_Exercise brief_.
Please report each line of the data below that contains "Blur".

════════════════════

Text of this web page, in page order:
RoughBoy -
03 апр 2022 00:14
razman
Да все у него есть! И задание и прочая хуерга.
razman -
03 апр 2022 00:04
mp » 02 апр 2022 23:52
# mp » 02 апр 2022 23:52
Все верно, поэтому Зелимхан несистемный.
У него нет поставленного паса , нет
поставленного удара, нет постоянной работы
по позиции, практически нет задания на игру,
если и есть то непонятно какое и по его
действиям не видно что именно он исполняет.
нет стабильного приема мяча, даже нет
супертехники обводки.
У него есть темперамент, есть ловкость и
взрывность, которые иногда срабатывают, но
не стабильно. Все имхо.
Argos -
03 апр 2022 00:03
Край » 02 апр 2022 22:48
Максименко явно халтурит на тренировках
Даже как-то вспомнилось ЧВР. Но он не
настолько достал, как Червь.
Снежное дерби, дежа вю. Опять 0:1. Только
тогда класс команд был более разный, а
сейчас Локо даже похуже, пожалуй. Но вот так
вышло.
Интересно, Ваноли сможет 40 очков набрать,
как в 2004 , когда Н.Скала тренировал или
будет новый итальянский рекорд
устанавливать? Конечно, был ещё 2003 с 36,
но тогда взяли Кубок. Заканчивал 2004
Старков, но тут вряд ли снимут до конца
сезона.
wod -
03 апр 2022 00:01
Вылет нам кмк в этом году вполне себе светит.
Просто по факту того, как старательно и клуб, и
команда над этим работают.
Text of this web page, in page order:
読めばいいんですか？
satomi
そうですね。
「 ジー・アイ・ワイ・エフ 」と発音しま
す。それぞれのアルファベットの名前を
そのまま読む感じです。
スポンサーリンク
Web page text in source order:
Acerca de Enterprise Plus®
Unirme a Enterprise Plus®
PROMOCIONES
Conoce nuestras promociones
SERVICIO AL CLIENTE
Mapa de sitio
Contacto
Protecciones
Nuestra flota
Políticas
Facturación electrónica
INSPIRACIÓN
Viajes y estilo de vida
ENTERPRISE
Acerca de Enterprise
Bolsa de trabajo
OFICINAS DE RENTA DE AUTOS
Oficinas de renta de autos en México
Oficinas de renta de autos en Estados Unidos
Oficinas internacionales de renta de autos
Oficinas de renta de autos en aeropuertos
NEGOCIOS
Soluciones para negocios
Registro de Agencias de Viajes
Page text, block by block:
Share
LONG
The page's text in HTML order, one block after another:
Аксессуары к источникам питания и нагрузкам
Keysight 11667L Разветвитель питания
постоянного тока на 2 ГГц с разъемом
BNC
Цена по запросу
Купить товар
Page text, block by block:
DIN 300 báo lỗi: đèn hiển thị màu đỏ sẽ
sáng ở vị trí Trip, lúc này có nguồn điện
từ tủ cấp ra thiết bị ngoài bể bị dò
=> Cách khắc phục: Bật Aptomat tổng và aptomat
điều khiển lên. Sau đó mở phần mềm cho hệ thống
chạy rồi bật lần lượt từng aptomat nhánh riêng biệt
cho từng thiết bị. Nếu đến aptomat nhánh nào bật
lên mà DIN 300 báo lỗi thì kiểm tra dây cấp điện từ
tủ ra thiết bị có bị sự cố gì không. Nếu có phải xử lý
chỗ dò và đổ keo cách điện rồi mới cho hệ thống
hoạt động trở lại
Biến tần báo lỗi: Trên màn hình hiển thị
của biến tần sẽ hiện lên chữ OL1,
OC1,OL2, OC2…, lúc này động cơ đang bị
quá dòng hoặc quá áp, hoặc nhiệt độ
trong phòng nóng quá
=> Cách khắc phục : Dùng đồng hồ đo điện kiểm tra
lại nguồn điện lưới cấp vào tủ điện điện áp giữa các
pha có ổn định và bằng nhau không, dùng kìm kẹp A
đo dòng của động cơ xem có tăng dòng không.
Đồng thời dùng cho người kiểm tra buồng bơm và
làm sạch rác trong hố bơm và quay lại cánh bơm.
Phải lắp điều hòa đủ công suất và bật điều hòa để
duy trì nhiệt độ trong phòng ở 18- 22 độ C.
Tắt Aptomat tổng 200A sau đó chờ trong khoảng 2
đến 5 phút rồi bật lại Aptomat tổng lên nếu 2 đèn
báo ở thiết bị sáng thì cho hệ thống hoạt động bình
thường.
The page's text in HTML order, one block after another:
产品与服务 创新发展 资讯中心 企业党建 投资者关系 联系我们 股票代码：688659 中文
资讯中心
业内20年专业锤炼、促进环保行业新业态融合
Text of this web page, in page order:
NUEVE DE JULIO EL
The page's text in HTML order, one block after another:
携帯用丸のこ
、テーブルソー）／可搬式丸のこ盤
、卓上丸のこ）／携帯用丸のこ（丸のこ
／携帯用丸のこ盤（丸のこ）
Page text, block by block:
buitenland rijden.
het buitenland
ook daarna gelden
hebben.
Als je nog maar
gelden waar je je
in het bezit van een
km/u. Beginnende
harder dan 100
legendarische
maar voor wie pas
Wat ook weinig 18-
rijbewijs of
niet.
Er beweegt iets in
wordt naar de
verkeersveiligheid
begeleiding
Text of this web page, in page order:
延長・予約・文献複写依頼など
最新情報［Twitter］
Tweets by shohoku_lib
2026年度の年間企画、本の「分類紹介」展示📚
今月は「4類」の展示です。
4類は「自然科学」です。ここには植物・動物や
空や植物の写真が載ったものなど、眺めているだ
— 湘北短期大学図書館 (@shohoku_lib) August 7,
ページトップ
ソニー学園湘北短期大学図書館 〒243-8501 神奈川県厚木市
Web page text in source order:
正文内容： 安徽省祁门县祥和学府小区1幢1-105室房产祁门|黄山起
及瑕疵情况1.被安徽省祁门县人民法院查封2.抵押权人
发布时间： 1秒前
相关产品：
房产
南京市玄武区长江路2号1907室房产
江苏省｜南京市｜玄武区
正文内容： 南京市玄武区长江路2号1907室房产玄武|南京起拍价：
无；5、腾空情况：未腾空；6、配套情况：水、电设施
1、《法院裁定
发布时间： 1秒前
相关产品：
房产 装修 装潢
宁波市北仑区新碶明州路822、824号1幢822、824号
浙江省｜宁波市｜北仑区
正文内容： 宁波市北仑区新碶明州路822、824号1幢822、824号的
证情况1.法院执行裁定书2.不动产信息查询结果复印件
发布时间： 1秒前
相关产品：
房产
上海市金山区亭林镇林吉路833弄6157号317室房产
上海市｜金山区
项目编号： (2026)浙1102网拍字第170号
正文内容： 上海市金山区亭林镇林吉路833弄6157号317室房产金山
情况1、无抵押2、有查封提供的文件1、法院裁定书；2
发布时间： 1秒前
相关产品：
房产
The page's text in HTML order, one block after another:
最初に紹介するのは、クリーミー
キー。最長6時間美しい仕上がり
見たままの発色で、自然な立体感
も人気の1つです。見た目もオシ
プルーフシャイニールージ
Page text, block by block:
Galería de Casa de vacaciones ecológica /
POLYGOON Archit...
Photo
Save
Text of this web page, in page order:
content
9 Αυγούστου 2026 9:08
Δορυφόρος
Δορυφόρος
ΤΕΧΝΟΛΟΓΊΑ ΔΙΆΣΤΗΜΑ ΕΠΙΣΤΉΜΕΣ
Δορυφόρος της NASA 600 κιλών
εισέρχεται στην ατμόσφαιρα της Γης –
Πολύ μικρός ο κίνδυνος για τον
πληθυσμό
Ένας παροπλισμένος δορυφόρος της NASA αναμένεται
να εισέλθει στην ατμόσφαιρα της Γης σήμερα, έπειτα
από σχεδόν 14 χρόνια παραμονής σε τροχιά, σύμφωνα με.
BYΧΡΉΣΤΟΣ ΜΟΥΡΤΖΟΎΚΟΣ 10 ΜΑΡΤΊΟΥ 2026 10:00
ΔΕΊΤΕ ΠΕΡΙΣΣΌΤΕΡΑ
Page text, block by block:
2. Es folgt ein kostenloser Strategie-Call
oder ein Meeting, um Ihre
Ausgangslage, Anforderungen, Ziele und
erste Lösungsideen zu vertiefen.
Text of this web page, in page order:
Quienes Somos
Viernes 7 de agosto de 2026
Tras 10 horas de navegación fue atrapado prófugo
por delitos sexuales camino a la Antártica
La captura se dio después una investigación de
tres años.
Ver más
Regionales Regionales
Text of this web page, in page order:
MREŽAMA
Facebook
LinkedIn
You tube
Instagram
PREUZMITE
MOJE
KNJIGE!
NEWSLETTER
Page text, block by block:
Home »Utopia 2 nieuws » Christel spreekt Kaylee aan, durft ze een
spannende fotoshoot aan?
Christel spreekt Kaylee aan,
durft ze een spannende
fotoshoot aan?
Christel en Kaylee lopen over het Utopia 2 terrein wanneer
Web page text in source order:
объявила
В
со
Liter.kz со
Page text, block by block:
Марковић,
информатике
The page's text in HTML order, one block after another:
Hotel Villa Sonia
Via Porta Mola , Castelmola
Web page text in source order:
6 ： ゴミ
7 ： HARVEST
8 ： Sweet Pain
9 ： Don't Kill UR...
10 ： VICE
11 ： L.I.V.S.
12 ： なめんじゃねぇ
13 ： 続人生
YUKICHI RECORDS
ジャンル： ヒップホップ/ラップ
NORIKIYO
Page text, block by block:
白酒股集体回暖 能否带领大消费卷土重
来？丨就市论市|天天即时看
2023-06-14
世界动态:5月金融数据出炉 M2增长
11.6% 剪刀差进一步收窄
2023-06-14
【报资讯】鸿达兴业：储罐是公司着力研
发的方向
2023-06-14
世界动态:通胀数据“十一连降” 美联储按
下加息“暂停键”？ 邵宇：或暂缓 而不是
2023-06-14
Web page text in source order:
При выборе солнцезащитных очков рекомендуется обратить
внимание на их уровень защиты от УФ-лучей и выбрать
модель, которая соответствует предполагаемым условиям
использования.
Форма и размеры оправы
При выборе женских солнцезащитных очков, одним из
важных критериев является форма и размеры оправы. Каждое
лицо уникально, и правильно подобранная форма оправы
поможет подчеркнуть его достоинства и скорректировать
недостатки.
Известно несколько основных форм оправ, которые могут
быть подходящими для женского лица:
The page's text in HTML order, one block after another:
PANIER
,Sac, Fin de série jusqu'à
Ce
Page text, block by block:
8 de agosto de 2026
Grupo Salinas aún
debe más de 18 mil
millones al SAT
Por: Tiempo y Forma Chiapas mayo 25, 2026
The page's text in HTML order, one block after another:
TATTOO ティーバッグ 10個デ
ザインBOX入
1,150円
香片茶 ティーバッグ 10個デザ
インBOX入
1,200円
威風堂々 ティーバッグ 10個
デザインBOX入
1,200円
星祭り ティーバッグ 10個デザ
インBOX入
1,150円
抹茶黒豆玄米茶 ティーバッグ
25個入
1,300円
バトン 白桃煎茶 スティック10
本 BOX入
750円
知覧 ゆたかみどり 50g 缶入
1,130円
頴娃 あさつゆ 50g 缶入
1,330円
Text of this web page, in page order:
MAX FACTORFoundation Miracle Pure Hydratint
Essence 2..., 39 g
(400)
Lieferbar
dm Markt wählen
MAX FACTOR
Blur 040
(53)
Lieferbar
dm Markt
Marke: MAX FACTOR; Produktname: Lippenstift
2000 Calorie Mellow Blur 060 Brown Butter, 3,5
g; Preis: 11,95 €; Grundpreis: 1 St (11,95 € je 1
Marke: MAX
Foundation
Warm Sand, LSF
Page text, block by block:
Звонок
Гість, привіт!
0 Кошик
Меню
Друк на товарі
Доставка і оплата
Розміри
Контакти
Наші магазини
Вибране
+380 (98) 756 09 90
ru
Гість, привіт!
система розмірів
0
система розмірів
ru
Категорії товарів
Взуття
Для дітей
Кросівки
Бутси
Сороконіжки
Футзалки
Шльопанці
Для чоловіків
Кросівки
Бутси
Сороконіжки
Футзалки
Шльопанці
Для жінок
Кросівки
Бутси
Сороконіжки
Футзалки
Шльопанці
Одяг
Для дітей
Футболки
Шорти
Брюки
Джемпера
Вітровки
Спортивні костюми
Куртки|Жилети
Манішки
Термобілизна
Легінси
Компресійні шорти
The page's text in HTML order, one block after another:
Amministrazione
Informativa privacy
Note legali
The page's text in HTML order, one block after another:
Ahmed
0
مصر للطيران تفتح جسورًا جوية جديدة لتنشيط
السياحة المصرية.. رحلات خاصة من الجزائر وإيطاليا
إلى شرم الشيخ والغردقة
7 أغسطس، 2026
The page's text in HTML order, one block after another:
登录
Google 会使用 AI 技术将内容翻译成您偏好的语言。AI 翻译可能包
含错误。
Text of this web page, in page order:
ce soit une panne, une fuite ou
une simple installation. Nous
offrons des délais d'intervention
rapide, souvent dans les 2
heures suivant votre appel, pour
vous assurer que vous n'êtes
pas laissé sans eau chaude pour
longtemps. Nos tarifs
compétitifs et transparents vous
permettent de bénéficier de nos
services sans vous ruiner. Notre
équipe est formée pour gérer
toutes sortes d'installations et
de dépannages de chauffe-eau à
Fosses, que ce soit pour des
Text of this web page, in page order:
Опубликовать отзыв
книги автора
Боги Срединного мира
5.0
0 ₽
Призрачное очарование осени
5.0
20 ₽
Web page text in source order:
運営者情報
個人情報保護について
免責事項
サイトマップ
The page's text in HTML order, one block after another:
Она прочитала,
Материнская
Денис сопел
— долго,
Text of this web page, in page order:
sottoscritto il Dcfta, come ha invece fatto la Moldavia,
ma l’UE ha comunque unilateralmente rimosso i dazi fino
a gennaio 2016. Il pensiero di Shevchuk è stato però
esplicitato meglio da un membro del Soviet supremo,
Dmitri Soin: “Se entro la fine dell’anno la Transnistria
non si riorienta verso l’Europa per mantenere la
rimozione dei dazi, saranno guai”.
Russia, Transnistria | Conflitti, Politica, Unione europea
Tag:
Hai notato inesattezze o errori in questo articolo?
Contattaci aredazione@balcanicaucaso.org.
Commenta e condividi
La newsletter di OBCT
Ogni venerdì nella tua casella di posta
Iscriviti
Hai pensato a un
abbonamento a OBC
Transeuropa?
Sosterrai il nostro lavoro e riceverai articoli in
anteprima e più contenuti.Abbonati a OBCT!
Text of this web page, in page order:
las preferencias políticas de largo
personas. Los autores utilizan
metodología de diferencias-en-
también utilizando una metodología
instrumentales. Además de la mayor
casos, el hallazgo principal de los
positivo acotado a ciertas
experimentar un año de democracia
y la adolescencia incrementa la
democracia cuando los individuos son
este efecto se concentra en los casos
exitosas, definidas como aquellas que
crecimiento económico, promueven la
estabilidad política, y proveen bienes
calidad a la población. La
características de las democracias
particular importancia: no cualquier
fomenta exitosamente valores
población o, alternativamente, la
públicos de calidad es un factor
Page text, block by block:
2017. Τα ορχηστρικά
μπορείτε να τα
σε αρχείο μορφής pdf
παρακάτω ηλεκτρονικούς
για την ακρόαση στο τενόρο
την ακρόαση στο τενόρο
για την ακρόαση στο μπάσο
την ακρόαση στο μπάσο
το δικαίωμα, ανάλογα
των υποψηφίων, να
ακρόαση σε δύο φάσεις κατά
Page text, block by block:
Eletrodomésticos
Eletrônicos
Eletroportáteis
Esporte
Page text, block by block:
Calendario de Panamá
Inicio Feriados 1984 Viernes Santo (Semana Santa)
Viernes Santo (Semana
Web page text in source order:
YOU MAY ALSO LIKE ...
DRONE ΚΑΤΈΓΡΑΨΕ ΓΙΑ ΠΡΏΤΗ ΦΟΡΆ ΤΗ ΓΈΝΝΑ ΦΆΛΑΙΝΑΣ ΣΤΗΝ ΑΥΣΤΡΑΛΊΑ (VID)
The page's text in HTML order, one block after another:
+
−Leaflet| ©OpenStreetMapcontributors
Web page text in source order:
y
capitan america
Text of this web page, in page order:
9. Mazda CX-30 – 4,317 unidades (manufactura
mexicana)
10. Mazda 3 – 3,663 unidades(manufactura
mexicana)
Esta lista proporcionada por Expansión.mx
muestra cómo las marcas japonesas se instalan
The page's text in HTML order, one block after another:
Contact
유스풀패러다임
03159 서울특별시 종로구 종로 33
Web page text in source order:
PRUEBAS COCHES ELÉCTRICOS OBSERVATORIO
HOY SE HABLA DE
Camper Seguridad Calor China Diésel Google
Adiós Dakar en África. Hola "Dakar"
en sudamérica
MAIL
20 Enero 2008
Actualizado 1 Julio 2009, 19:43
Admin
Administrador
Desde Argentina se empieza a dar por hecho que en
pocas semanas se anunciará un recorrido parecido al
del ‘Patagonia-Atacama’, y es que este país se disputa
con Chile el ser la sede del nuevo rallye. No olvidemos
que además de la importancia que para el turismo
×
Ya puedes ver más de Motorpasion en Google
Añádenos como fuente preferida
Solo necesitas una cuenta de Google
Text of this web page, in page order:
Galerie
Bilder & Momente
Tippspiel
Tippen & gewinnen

════════════════════

_Exercise solution_.
Blur 040
2000 Calorie Mellow Blur 060 Brown Butter, 3,5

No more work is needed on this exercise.